I hereby apply for privileges to participate with the Empire State Dental IPA Network as requested in this application, and I am willing to make myself available for interviews in regard to said application.
I acknowledge and agree that:
(a) Privileges to participate as a provider with the Empire State Dental IPA, LLC is not a right; and
(b) By applying for privileges with the Empire State Dental IPA, LLC, I am agreeing to comply with the terms and conditions of the Participation Agreement (“Agreement”), whether signed by me or not, pursuant to which I am rendering services to Empire State Dental IPA, LLC Payors’ Members either as a direct contractor, subcontractor, independent contractor, or covering provider.
As an applicant, I agree to produce adequate information for proper evaluation of my qualifications. I also agree to update the Network with current information regarding all questions contained in this application and/or information obtained through the credentialing process as such information becomes available, and any additional information as requested by the Empire State Dental IPA, LLC or its authorized representatives.
Failure to produce such information will prevent my application from being evaluated and acted upon, and may affect any existing privileges I have with the Empire State Dental IPA, LLC.
Information given in, or attached to this application, information obtained from the AMA/ABMS, and/or any subsequent information reviewed and approved by me to be included in the Empire State Dental IPA, LLC and Payor directory(ies)—which may be distributed in any format or media—is accurate and complete to the best of my knowledge.
As a condition to making this application, any misrepresentation or misstatement in, or omission from it, whether intentional or not, shall constitute cause for automatic and immediate rejection of this application, resulting in denial of request for participation. In the event that participation has been granted prior to the discovery of such misrepresentation, misstatement, or omission, such discovery may result in immediate termination of participation.

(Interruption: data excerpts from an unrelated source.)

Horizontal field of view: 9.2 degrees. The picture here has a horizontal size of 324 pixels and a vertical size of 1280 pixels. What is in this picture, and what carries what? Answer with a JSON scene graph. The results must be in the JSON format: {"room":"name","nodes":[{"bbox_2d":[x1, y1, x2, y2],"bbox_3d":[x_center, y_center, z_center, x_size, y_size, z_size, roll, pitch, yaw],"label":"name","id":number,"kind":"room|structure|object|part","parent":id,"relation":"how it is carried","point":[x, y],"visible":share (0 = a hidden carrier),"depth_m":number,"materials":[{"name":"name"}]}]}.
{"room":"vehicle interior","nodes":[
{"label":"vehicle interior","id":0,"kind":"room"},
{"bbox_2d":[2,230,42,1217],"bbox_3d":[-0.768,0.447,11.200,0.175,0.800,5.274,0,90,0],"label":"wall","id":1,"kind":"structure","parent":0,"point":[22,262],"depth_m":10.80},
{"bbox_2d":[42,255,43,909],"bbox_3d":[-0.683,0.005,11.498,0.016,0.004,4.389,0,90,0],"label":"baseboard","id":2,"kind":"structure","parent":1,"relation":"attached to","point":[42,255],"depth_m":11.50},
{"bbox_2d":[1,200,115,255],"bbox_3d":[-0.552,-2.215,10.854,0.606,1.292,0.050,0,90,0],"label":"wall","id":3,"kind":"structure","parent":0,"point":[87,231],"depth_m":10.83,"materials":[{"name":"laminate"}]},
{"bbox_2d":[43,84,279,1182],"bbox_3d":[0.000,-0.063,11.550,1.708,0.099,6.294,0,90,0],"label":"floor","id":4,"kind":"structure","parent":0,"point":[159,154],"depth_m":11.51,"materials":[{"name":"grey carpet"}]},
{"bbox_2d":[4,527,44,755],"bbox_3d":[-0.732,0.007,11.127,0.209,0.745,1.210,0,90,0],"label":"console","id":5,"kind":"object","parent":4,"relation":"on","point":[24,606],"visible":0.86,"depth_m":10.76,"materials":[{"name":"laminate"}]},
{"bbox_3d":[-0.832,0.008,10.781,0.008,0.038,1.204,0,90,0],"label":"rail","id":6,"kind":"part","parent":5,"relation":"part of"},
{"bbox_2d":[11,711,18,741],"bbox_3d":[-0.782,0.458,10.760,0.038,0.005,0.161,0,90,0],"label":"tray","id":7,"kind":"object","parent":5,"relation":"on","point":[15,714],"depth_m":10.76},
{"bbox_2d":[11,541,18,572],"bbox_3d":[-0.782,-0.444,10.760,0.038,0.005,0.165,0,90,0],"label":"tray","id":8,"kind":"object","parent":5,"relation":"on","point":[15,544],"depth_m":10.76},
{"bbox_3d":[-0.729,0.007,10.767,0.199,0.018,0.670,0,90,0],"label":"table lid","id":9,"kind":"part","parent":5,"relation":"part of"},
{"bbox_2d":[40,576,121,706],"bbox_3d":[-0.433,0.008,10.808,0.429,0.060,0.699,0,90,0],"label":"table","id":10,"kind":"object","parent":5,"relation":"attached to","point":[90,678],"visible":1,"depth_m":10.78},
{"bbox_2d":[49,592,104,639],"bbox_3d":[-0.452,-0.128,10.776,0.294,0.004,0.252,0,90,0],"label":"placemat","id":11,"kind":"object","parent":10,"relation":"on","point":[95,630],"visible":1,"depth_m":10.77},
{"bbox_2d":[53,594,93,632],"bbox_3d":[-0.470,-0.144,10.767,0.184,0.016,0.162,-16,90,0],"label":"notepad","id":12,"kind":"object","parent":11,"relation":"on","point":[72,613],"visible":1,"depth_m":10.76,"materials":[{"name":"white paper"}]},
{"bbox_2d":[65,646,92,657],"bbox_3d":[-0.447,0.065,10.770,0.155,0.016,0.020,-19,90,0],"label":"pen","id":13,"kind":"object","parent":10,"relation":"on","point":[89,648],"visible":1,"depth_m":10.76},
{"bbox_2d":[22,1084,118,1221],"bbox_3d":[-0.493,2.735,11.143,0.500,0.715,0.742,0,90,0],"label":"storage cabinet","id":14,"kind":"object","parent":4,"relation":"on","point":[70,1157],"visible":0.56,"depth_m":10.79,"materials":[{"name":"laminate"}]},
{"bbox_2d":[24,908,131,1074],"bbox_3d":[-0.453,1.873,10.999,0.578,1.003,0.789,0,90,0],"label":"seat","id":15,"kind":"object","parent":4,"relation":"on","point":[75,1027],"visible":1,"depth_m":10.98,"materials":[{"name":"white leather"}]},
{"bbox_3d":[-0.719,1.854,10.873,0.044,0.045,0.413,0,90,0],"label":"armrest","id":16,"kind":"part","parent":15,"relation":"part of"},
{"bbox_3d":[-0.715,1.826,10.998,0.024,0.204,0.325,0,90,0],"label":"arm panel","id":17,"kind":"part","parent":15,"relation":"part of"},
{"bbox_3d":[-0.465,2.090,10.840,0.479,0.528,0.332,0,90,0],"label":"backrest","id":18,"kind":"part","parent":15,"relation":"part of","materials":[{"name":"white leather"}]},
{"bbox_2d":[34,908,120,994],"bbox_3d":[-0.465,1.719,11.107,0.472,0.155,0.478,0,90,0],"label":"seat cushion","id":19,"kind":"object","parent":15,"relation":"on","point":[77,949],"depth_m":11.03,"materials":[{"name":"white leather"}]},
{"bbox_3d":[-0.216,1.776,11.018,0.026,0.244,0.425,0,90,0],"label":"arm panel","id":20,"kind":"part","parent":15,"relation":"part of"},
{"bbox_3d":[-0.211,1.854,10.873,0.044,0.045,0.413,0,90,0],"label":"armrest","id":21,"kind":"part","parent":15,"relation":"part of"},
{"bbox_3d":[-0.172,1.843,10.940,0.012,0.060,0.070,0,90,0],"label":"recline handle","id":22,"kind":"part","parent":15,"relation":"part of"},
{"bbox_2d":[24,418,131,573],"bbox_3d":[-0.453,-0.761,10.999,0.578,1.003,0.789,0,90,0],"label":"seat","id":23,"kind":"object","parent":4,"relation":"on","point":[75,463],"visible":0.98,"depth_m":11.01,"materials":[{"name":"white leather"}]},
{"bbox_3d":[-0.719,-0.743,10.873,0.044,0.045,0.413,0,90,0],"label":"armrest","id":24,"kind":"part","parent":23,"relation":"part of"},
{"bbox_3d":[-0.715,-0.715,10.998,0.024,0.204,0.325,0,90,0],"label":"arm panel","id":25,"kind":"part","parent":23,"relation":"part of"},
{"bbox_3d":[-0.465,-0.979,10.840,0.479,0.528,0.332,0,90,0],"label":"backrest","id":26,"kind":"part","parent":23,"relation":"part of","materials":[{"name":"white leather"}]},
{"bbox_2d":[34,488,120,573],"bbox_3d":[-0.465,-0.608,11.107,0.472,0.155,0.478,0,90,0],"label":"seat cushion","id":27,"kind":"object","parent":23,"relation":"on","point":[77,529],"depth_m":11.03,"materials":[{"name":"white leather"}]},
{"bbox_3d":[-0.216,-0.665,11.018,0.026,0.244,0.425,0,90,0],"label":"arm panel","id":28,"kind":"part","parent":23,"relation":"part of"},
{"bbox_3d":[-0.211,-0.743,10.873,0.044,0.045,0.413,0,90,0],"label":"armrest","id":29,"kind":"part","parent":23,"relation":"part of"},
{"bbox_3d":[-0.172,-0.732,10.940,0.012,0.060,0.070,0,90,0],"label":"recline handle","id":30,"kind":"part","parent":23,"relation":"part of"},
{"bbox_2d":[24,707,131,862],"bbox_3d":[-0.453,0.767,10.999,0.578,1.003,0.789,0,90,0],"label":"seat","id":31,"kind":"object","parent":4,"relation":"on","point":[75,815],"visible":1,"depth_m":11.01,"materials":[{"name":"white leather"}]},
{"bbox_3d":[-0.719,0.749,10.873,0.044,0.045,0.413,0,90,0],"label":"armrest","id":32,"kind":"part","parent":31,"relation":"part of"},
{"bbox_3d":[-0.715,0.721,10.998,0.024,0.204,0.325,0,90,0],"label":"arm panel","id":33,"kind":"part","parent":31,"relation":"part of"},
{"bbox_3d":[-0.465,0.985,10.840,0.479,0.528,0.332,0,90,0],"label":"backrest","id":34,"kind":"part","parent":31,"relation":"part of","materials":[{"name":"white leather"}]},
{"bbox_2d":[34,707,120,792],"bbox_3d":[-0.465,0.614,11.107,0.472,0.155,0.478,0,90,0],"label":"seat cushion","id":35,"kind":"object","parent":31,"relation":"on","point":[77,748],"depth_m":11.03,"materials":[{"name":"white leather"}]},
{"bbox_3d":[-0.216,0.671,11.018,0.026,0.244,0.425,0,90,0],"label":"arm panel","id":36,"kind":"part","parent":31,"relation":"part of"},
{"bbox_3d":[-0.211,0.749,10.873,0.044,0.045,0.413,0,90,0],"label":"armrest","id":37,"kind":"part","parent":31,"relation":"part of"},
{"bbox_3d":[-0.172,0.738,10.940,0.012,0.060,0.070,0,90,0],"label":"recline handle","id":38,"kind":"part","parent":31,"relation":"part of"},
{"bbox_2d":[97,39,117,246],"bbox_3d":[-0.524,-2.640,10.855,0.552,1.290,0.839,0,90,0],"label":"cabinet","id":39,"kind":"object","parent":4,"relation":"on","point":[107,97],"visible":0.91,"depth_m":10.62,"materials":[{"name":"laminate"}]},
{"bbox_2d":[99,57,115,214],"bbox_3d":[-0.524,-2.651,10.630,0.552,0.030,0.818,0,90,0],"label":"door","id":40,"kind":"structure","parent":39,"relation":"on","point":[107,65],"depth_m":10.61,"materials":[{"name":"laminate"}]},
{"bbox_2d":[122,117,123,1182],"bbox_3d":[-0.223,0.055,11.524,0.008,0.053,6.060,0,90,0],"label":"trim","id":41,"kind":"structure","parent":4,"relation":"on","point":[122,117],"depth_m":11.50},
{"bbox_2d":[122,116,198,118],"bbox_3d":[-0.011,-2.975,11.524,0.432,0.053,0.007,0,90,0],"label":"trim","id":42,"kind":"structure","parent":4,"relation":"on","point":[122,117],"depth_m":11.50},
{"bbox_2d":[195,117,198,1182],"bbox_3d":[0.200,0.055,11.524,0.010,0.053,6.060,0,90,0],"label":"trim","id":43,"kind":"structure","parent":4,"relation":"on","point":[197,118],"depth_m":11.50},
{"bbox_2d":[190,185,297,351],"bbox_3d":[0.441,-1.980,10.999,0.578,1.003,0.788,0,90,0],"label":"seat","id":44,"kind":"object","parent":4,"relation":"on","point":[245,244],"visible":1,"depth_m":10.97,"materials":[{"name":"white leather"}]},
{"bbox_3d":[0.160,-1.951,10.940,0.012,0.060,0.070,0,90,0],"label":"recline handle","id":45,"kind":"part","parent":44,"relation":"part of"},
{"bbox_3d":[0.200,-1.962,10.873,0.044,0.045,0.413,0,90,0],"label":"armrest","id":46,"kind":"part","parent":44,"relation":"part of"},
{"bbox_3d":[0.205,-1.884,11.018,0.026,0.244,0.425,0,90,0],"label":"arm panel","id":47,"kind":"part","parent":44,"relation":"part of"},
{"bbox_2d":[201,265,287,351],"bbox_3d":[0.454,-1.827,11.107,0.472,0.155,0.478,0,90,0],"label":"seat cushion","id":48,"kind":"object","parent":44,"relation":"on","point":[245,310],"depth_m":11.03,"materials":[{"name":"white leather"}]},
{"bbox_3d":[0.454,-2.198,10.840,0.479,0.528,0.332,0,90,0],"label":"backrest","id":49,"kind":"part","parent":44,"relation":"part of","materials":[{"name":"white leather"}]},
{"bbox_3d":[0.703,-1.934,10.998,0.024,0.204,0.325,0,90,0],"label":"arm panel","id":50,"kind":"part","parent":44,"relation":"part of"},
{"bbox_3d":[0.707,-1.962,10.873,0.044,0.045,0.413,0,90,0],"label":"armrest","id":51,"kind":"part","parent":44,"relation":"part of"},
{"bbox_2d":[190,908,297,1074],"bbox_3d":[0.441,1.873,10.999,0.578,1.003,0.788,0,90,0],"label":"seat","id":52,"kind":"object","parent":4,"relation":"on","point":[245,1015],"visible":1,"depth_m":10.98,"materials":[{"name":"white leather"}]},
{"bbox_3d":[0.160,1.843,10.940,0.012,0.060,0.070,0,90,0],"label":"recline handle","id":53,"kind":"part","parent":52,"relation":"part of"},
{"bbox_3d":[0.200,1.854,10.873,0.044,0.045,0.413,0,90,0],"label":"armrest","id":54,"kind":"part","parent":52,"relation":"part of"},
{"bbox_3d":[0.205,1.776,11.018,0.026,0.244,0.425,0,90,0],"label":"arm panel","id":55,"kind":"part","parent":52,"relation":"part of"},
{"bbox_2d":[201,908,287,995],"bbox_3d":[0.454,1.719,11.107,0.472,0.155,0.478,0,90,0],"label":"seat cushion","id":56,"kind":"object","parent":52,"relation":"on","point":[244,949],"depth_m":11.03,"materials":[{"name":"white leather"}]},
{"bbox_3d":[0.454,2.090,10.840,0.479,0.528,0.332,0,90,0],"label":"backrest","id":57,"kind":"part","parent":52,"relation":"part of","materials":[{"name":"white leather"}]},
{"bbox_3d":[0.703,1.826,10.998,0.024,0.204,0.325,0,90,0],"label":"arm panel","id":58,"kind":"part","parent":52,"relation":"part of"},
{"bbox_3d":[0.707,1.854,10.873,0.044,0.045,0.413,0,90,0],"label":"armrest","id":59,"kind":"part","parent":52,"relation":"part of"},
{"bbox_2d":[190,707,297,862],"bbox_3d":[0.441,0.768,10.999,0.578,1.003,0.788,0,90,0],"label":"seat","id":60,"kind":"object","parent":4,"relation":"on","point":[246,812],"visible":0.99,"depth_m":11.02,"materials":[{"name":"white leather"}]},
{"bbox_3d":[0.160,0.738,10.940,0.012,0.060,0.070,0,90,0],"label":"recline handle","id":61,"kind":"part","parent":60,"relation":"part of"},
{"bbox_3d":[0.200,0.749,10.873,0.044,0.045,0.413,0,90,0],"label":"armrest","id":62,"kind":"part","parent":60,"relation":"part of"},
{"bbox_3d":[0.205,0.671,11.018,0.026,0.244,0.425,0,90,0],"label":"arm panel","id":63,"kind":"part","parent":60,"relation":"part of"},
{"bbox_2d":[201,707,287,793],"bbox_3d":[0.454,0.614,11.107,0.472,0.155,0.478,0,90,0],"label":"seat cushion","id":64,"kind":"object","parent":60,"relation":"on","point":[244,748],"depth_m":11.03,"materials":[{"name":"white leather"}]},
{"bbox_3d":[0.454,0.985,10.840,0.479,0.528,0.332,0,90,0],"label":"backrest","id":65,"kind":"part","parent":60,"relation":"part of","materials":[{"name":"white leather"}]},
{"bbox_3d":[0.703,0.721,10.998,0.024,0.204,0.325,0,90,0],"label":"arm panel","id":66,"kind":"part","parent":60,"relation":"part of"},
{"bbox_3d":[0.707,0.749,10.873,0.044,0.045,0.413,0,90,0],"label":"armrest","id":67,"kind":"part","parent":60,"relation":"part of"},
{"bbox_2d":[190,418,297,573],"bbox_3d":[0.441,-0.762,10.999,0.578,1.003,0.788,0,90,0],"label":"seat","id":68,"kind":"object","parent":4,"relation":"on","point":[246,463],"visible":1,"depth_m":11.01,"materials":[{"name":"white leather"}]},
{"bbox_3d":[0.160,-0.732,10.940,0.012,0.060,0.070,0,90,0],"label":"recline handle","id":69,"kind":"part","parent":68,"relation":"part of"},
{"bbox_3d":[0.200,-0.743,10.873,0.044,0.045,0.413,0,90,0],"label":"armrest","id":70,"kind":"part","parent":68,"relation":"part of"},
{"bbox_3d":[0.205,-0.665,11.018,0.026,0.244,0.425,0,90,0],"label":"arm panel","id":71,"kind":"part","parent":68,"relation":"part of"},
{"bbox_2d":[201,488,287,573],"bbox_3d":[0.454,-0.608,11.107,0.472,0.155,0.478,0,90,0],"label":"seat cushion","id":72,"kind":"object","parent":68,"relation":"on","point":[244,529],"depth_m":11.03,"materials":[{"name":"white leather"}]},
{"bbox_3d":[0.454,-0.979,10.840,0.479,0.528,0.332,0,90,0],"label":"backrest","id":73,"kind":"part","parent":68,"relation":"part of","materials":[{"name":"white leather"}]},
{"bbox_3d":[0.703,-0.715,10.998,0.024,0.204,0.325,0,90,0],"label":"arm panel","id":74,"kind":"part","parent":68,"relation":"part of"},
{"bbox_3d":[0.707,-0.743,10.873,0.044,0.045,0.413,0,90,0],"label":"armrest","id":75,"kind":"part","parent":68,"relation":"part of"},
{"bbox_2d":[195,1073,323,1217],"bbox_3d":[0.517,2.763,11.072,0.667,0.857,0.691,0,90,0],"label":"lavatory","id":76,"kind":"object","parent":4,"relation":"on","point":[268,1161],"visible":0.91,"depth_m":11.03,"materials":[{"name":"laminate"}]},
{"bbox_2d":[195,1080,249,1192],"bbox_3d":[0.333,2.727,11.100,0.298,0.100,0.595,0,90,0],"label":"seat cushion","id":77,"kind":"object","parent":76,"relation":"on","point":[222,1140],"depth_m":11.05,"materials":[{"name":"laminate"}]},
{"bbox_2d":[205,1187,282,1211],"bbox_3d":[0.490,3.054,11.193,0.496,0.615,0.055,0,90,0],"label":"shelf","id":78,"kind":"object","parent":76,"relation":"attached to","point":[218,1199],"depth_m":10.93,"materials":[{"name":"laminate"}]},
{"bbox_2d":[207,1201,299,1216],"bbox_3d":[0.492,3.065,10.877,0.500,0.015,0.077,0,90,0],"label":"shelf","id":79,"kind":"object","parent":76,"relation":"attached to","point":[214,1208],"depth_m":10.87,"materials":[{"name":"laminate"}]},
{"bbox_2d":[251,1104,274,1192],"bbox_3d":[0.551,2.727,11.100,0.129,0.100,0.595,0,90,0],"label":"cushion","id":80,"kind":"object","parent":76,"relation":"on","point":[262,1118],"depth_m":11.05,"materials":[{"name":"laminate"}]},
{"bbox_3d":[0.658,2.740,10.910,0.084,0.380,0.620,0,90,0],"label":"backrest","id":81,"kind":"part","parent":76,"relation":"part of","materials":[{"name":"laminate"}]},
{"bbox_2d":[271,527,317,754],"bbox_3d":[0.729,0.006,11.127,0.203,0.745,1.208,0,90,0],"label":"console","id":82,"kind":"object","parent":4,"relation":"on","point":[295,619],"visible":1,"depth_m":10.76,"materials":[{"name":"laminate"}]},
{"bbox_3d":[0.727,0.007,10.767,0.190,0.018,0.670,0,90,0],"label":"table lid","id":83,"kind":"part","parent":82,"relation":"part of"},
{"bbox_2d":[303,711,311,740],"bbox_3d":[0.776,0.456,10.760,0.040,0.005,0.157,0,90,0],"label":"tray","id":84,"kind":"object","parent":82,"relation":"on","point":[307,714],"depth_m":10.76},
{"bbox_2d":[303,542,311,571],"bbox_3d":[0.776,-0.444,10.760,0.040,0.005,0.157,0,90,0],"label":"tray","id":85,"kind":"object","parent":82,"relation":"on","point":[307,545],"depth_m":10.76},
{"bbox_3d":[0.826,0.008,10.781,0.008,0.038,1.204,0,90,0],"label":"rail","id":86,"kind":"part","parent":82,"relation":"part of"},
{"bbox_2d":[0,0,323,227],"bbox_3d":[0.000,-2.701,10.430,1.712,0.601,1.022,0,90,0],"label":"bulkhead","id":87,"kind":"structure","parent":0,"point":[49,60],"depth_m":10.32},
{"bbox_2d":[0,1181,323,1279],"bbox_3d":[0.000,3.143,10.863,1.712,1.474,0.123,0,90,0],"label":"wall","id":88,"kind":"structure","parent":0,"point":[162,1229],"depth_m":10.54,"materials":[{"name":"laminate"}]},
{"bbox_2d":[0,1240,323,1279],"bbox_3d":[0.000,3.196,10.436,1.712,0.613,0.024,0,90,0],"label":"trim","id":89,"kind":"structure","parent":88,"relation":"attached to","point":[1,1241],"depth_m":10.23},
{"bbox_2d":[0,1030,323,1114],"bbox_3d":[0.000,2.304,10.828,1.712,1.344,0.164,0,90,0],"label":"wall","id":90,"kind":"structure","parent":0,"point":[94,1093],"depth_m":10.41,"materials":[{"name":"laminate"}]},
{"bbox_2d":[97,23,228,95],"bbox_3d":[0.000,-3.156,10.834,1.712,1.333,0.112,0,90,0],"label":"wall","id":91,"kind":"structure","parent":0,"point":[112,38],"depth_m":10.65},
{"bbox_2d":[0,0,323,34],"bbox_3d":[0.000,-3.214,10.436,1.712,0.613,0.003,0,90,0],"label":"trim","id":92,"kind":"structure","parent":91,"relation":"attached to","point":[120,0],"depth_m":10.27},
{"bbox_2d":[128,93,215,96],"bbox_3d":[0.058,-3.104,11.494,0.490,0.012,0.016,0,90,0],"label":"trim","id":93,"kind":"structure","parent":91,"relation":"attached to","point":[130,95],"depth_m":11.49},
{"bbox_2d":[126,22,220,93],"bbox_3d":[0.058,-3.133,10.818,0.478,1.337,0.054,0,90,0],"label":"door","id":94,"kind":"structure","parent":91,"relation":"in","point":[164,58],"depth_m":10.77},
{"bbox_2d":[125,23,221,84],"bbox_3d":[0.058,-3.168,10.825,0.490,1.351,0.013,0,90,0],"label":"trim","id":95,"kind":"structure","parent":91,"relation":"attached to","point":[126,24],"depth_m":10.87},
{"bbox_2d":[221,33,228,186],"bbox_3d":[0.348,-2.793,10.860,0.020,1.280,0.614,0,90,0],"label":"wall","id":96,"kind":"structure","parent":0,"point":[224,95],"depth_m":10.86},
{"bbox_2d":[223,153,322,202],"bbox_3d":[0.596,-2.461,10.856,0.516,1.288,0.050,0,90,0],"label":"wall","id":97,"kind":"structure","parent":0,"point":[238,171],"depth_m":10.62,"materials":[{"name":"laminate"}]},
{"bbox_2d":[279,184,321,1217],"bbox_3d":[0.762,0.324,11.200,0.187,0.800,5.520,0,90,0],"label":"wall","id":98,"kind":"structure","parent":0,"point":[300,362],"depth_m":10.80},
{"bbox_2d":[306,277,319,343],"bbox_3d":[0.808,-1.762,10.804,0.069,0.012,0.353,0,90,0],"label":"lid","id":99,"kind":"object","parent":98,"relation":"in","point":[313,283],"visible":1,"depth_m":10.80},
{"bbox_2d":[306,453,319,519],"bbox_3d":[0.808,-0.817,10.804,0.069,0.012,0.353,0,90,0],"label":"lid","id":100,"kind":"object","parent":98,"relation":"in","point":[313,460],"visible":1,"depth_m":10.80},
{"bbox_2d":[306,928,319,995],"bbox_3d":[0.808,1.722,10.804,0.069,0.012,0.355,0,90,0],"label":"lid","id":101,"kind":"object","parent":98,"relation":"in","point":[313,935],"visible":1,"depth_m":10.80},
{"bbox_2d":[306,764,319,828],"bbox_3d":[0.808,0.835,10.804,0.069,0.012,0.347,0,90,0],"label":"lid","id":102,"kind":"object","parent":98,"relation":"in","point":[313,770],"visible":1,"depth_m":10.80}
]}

For the purpose of obtaining and maintaining credentialing or privileges with the Plan, I agree to hold harmless the Empire State Dental IPA, LLC, its authorized representatives, and any third parties from any and all liability for any acts performed in good faith and without malice relating to any communications or disclosures of any kind involving me, which are performed and which are otherwise privileged or confidential information.
Such information may relate to, but is not limited to, information sharing on my professional qualifications, credentials, clinical competence, and any other matter which might directly or indirectly impact or reflect on my competence, on patient care, or on the orderly operation of a health care facility on an ongoing basis.
It is understood that confidential information obtained by the Empire State Dental IPA, LLC will be shared with the Plan, members of the IPA, the IPA’s agents, and any commercial or government payors it is negotiating or contracting with. It shall remain confidential to the fullest extent permitted by law, regardless of whether my membership and privileges are approved or subsequently terminated, except as otherwise provided herein or in the separate provider participation agreement under which I will provide services to Members.
The term “Empire State Dental IPA, LLC and its authorized representatives” means the corporation(s) with which I have applied for participation, and any of the following individuals who may have any responsibility for obtaining or evaluating my credentials, or acting upon my application: the members of the Empire State Dental IPA, LLC Board and their appointed representatives, the President or his designees, other Empire State Dental IPA, LLC employees, consultants to the Empire State Dental IPA, LLC, delegated credentialing entities, the Empire State Dental IPA, LLC attorney and his/her partners, associates, or designees.
The term “third parties” means all individuals, including appointees to the Empire State Dental IPA, LLC Payors’ (medical insurance carriers) medical staffs, hospitals, other physicians or health practitioners, nurses, government agencies, organizations, professional liability insurance carriers, associations, partnerships, and corporations—whether health care facilities or not—from whom information has been requested by the Empire State Dental IPA, LLC or its authorized representatives, or who have requested such information from the Empire State Dental IPA, LLC and its authorized representatives.